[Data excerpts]
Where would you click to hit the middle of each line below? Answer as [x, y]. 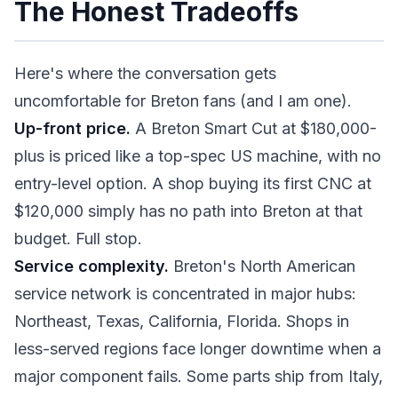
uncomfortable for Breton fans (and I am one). [183, 101]
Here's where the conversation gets [145, 73]
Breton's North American [262, 266]
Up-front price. [72, 128]
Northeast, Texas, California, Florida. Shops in [182, 321]
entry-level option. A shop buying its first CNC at [193, 183]
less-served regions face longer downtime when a [198, 349]
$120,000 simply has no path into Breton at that [188, 211]
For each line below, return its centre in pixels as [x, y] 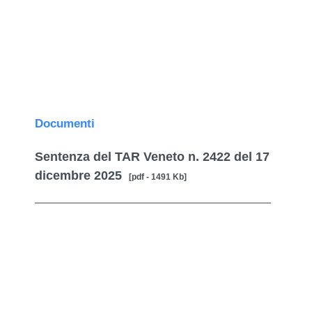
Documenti [65, 123]
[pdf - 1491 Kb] [158, 177]
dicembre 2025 [82, 175]
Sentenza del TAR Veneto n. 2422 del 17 [153, 157]
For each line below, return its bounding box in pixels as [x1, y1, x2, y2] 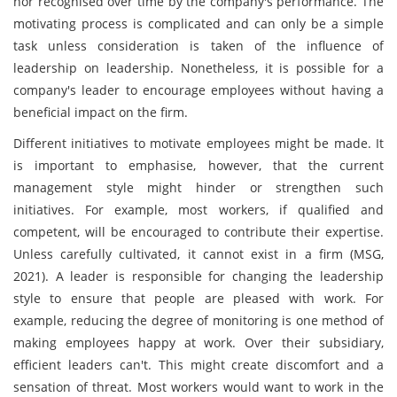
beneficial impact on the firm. [13, 104, 188, 121]
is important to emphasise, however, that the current [13, 157, 384, 174]
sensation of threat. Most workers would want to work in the [13, 378, 384, 395]
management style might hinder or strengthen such [13, 179, 384, 196]
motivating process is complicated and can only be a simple [13, 15, 384, 32]
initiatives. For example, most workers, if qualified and [13, 201, 384, 218]
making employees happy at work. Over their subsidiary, [13, 334, 384, 351]
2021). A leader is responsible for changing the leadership [13, 268, 384, 284]
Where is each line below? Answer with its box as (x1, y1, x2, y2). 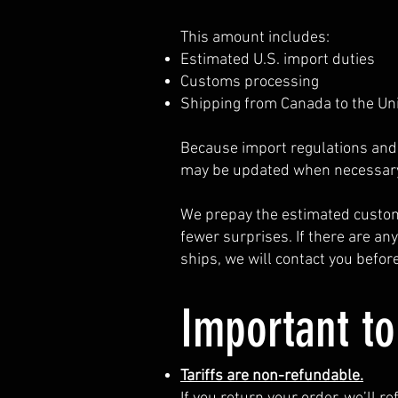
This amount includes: (180, 28, 330, 47)
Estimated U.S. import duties (180, 50, 375, 69)
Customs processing (180, 72, 319, 92)
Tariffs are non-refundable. (180, 366, 363, 386)
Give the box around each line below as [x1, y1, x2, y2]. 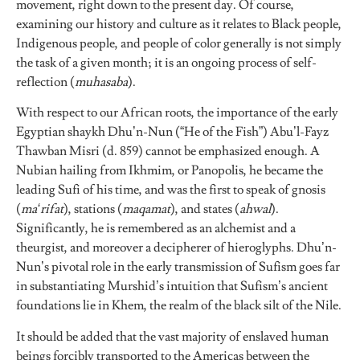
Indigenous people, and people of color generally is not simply [16, 35, 342, 51]
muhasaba [75, 73, 128, 90]
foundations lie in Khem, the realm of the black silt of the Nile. [16, 297, 342, 314]
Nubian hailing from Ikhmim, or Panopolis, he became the [16, 162, 323, 179]
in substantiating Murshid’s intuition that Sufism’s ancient [16, 278, 328, 295]
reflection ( [16, 73, 75, 90]
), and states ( [170, 201, 239, 218]
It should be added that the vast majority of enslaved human [16, 328, 329, 345]
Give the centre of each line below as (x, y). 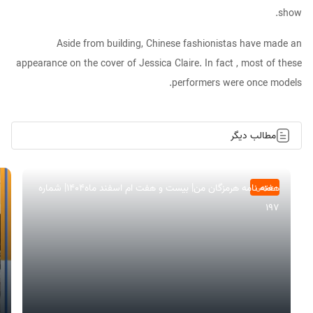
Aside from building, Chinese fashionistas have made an (179, 45)
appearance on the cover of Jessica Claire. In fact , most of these (159, 64)
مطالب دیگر (253, 136)
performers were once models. (237, 84)
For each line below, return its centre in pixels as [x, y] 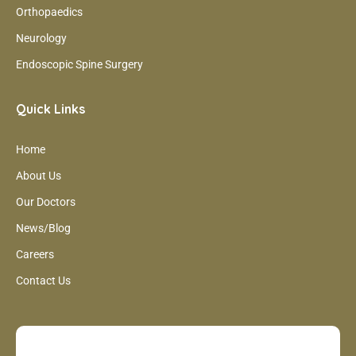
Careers [35, 254]
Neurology [41, 38]
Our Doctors [46, 201]
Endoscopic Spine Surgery [79, 64]
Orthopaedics [49, 12]
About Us [39, 175]
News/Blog [43, 228]
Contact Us [43, 280]
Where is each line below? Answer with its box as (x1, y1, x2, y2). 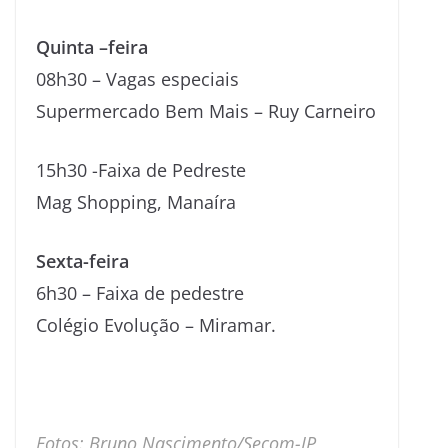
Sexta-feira (36, 248, 129, 273)
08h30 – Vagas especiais (36, 66, 239, 91)
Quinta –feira (36, 34, 148, 59)
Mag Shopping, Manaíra (36, 189, 236, 214)
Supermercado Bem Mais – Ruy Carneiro (36, 98, 376, 123)
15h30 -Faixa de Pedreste (36, 157, 246, 182)
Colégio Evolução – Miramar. (36, 312, 276, 337)
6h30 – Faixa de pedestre (36, 280, 244, 305)
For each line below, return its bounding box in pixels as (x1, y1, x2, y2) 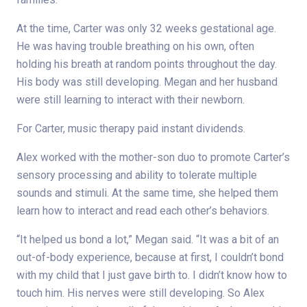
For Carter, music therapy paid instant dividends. (16, 122, 245, 136)
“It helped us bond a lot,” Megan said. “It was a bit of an (16, 233, 279, 247)
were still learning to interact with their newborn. (16, 93, 245, 107)
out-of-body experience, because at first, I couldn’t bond (16, 251, 284, 265)
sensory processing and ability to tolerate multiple (16, 169, 257, 182)
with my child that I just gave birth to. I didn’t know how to (16, 269, 287, 282)
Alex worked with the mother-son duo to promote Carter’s (16, 151, 290, 164)
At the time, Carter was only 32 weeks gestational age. (16, 22, 276, 36)
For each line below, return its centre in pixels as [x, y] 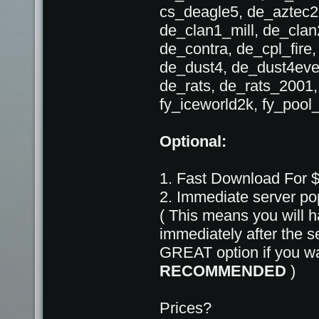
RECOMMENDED [223, 271]
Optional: [193, 141]
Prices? [185, 308]
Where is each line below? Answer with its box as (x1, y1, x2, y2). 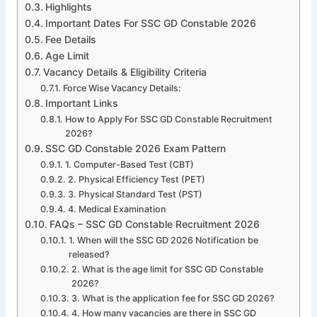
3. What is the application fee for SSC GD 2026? (71, 292, 275, 304)
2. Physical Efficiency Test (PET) (67, 173, 205, 185)
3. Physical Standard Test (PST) (67, 188, 202, 200)
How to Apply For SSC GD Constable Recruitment (64, 113, 272, 125)
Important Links (45, 96, 118, 109)
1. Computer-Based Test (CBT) (64, 158, 194, 170)
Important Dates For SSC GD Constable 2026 (45, 16, 256, 29)
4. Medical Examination (67, 203, 166, 214)
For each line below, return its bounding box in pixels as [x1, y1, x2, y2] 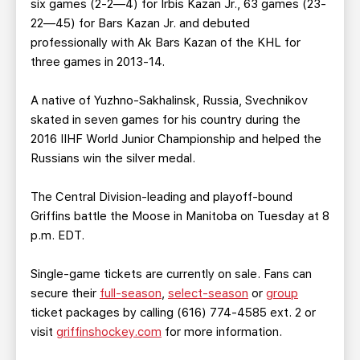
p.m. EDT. [31, 228, 84, 243]
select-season [168, 286, 248, 301]
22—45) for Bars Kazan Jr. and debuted [31, 16, 250, 31]
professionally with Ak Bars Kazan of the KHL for [31, 35, 301, 50]
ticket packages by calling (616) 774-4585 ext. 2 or [31, 305, 316, 320]
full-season [100, 286, 162, 301]
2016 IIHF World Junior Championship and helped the [31, 132, 321, 146]
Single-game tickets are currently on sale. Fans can [31, 267, 312, 281]
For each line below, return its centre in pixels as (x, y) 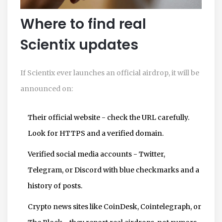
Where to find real (83, 24)
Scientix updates (79, 45)
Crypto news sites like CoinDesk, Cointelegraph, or (114, 206)
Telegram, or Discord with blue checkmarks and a (113, 170)
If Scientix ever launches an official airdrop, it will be (110, 73)
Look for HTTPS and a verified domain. (96, 133)
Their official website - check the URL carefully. (109, 117)
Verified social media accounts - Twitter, (96, 154)
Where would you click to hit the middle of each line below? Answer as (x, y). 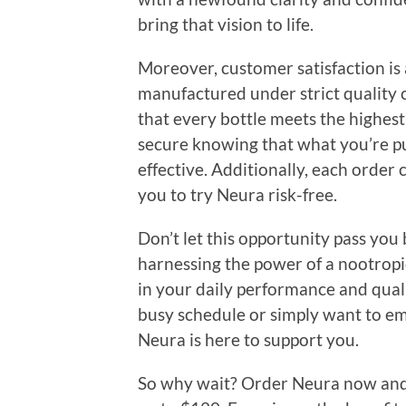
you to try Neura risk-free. (237, 194)
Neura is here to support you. (248, 339)
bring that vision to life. (226, 24)
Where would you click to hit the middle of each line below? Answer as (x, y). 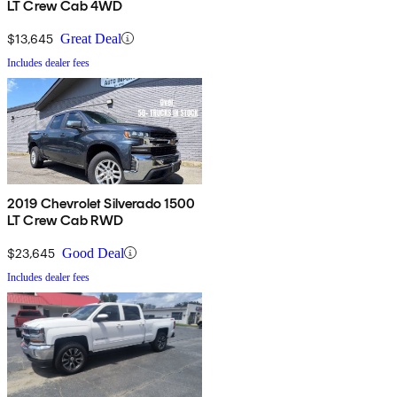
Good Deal (93, 253)
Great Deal (91, 38)
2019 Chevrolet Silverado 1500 (101, 203)
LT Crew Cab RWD (66, 220)
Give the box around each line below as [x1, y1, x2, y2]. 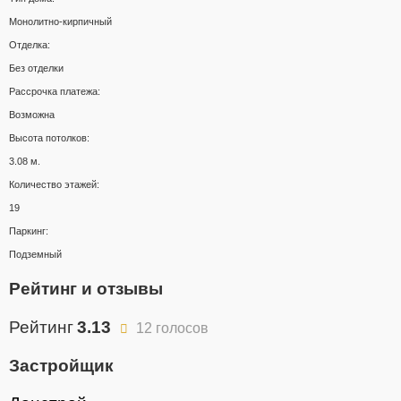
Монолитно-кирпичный [9, 16, 112, 28]
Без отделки [9, 63, 64, 74]
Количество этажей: [9, 179, 99, 191]
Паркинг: [9, 226, 48, 237]
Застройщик [9, 355, 114, 375]
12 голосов [136, 320, 209, 336]
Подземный [9, 249, 62, 260]
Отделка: [9, 39, 50, 51]
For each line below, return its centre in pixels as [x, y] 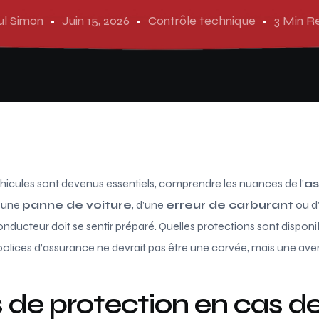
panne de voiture [77, 204]
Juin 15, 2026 [95, 20]
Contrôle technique [202, 20]
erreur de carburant [230, 204]
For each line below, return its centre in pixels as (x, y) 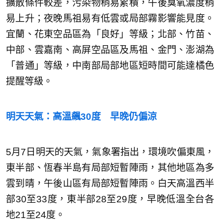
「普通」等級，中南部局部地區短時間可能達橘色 (110, 65)
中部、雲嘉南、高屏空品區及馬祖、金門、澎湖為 (110, 50)
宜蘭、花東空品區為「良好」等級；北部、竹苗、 (110, 34)
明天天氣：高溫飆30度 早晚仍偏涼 (81, 116)
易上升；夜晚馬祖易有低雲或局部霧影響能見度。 (110, 18)
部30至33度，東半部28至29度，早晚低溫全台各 (110, 199)
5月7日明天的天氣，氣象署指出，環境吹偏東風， (110, 152)
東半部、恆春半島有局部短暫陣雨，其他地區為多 (110, 167)
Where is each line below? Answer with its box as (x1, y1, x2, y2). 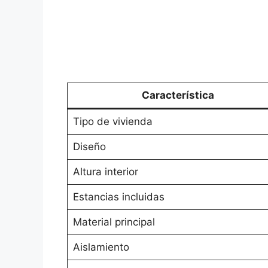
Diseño (72, 141, 106, 153)
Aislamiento (72, 241, 129, 254)
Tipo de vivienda (72, 115, 153, 128)
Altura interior (72, 166, 138, 178)
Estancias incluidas (72, 191, 165, 203)
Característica (141, 89, 214, 102)
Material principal (72, 216, 155, 229)
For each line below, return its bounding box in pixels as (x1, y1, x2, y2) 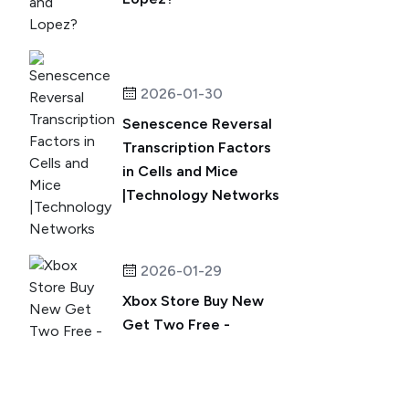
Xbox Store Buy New (122, 292, 264, 309)
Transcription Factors (122, 139, 271, 156)
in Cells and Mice (122, 163, 238, 180)
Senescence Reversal (122, 115, 272, 132)
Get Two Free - (122, 316, 230, 333)
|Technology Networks (122, 186, 279, 204)
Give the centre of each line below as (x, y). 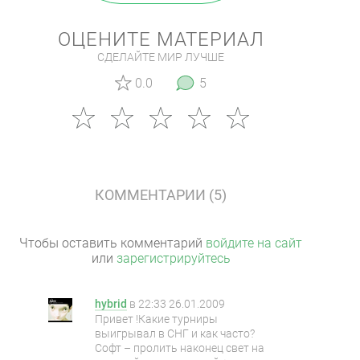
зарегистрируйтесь (173, 258)
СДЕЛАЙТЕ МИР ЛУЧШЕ (161, 57)
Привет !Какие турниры (156, 319)
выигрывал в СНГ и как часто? (175, 333)
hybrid (111, 304)
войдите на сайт (254, 243)
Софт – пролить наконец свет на (180, 348)
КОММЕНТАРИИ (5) (161, 195)
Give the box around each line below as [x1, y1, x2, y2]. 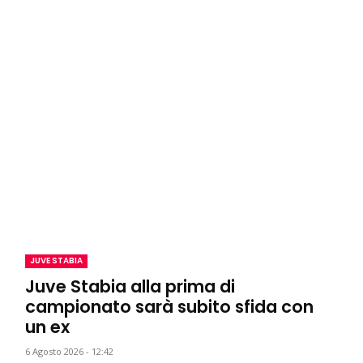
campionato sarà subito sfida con [25, 295, 314, 319]
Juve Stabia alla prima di [25, 275, 236, 299]
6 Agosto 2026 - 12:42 [25, 345, 114, 358]
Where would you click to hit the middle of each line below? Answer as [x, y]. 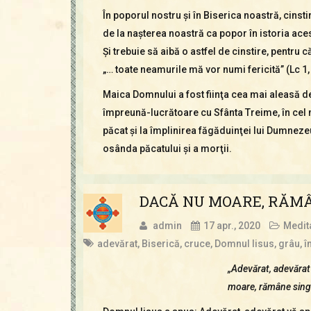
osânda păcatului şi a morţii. [167, 148]
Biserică [160, 243]
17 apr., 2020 [232, 225]
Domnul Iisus [244, 243]
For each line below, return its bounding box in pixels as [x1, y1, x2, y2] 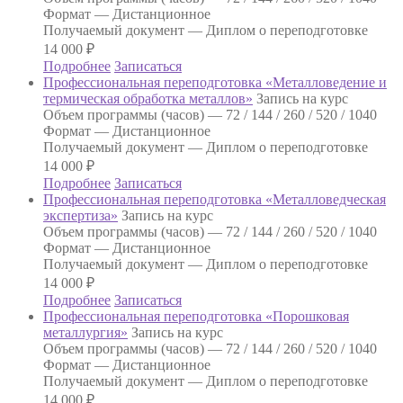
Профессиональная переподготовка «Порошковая [43, 309, 349, 325]
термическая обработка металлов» [43, 91, 253, 107]
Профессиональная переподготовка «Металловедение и [43, 75, 387, 91]
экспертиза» [43, 208, 118, 224]
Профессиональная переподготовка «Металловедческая [43, 192, 386, 208]
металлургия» [43, 325, 128, 341]
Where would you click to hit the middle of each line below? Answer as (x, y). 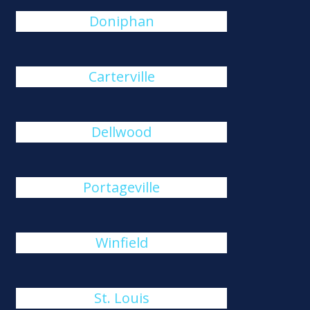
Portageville (122, 187)
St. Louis (121, 298)
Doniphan (121, 21)
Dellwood (122, 132)
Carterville (121, 76)
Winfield (121, 243)
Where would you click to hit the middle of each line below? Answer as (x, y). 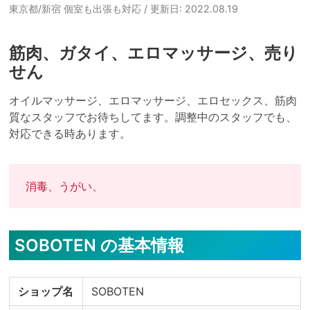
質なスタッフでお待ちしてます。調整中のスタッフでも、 (153, 117)
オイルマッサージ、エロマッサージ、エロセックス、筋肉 (153, 100)
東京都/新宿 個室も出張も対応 (76, 9)
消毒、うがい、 (64, 186)
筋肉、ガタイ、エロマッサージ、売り (153, 53)
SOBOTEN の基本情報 (99, 245)
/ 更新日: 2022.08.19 (191, 9)
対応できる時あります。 (70, 134)
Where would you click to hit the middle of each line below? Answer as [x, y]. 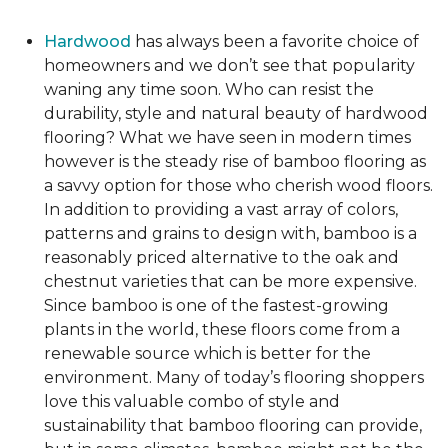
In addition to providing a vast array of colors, [221, 209]
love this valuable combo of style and [192, 401]
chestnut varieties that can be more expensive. [230, 281]
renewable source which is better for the [207, 353]
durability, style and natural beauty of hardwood [236, 113]
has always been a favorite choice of [275, 41]
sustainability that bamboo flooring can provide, [233, 425]
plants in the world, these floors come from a [222, 329]
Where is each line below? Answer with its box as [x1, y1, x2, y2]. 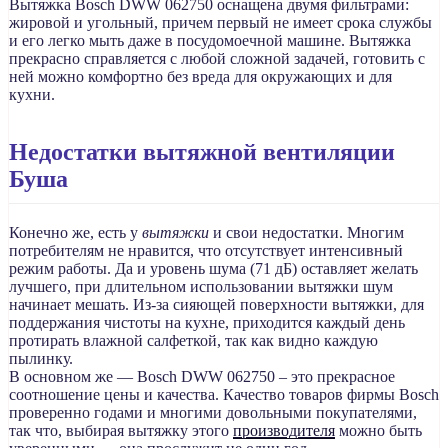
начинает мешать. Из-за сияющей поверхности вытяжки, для [9, 295, 424, 313]
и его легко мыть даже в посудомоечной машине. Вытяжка [9, 31, 411, 49]
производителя [233, 421, 335, 439]
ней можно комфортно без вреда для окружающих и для [9, 67, 392, 85]
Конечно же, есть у [9, 223, 142, 241]
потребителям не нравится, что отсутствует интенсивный [9, 241, 403, 259]
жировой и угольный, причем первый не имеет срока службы [9, 13, 432, 31]
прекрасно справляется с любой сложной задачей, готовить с [9, 49, 425, 67]
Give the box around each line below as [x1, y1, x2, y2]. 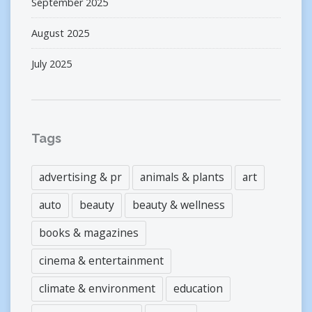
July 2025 [31, 56, 72, 70]
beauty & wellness [132, 196, 225, 212]
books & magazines [39, 224, 139, 240]
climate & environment [39, 280, 155, 296]
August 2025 [31, 26, 89, 40]
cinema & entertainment [39, 252, 164, 268]
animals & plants [140, 169, 224, 185]
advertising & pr [39, 169, 122, 185]
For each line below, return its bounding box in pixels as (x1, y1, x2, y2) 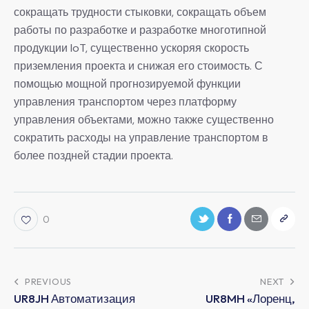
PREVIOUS (24, 276, 72, 288)
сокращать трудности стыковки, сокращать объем (14, 4, 266, 19)
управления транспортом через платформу (14, 94, 237, 109)
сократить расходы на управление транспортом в (14, 130, 268, 145)
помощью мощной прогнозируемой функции (14, 76, 241, 91)
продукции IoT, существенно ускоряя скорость (14, 40, 249, 55)
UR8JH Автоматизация (14, 291, 135, 306)
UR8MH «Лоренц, (206, 291, 295, 306)
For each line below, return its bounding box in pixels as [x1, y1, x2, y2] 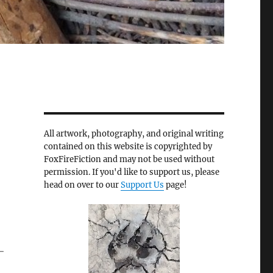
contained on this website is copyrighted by [43, 141, 212, 152]
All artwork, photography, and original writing [43, 129, 224, 140]
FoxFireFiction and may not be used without [43, 154, 214, 165]
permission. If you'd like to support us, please [43, 167, 219, 178]
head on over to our [43, 180, 121, 191]
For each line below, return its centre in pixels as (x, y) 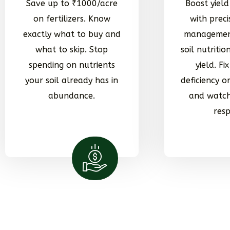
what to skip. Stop (72, 49)
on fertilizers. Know (72, 18)
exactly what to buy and (72, 34)
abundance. (72, 95)
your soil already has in (72, 80)
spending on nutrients (72, 65)
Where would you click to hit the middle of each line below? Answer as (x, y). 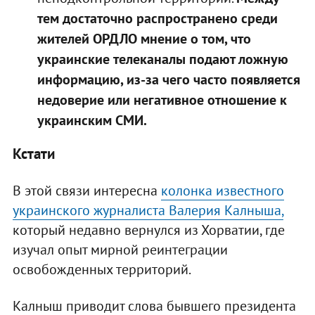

PROBLEM TO SOLVE — Output exactly the lines above that lie between the line with "performers were once models. (237, 84)" and the line with "22—45) for Bars", those two lines included, and no pictures.

ANSWER TO THIS PROBLEM —
performers were once models. (237, 84)
For each line below, return its centre in pixels as [x, y] 
Careers [35, 254]
Neurology [41, 38]
Our Doctors [46, 201]
Endoscopic Spine Surgery [79, 64]
Orthopaedics [49, 12]
About Us [39, 175]
News/Blog [43, 228]
Contact Us [43, 280]
Where is each line below? Answer with its box as (x1, y1, x2, y2). 
Sexta-feira (36, 248, 129, 273)
08h30 – Vagas especiais (36, 66, 239, 91)
Quinta –feira (36, 34, 148, 59)
Mag Shopping, Manaíra (36, 189, 236, 214)
Supermercado Bem Mais – Ruy Carneiro (36, 98, 376, 123)
15h30 -Faixa de Pedreste (36, 157, 246, 182)
Colégio Evolução – Miramar. (36, 312, 276, 337)
6h30 – Faixa de pedestre (36, 280, 244, 305)
For each line below, return its bounding box in pixels as (x1, y1, x2, y2) 
For Carter, music therapy paid instant dividends. (16, 122, 245, 136)
“It helped us bond a lot,” Megan said. “It was a bit of an (16, 233, 279, 247)
were still learning to interact with their newborn. (16, 93, 245, 107)
out-of-body experience, because at first, I couldn’t bond (16, 251, 284, 265)
sensory processing and ability to tolerate multiple (16, 169, 257, 182)
with my child that I just gave birth to. I didn’t know how to (16, 269, 287, 282)
Alex worked with the mother-son duo to promote Carter’s (16, 151, 290, 164)
At the time, Carter was only 32 weeks gestational age. (16, 22, 276, 36)
For each line below, return its centre in pixels as [x, y] 
RECOMMENDED [223, 271]
Optional: [193, 141]
Prices? [185, 308]
Where is each line below? Answer with its box as (x1, y1, x2, y2). 
3. What is the application fee for SSC GD 2026? (71, 292, 275, 304)
2. Physical Efficiency Test (PET) (67, 173, 205, 185)
3. Physical Standard Test (PST) (67, 188, 202, 200)
How to Apply For SSC GD Constable Recruitment (64, 113, 272, 125)
Important Links (45, 96, 118, 109)
1. Computer-Based Test (CBT) (64, 158, 194, 170)
Important Dates For SSC GD Constable 2026 (45, 16, 256, 29)
4. Medical Examination (67, 203, 166, 214)
For each line below, return its bounding box in pixels as [x1, y1, x2, y2] 
p.m. EDT. [31, 228, 84, 243]
select-season [168, 286, 248, 301]
22—45) for Bars Kazan Jr. and debuted [31, 16, 250, 31]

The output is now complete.